## Exercise brief
Only one stretch of the data below is wanted: the lines starting at the one with "adalah portal berita" and ending at the one with "melalui proses registrasi", both included, given again exactly.
··· Task inputs ···
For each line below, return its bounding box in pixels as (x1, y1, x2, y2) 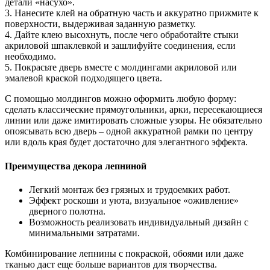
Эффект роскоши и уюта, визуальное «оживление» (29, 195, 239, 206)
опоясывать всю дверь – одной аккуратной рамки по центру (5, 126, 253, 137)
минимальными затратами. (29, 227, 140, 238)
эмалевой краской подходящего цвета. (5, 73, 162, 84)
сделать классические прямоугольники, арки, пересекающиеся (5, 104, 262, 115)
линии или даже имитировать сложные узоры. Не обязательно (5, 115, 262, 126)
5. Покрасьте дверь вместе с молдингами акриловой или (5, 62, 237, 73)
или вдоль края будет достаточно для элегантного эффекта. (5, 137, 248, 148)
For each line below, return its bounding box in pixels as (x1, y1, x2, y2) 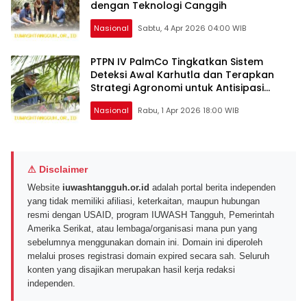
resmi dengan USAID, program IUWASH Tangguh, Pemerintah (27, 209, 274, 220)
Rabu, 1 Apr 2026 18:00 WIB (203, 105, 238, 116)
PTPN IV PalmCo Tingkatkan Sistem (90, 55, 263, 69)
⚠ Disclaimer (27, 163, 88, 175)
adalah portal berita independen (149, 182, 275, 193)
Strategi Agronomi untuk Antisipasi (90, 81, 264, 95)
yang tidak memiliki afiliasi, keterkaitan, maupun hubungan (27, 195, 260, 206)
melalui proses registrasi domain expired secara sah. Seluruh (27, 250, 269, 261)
···
··· Task inputs ···
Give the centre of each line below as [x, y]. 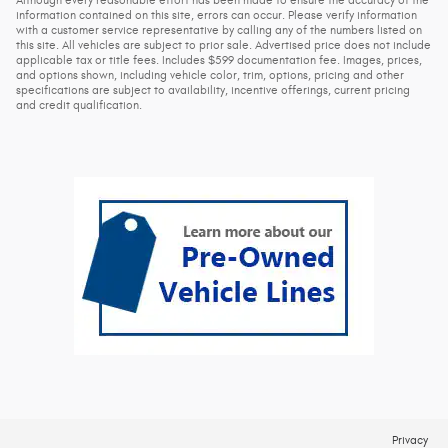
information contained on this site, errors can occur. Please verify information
···
## Response
adalah portal berita independen (149, 182, 275, 193)
Strategi Agronomi untuk Antisipasi (90, 81, 264, 95)
yang tidak memiliki afiliasi, keterkaitan, maupun hubungan (27, 195, 260, 206)
melalui proses registrasi domain expired secara sah. Seluruh (27, 250, 269, 261)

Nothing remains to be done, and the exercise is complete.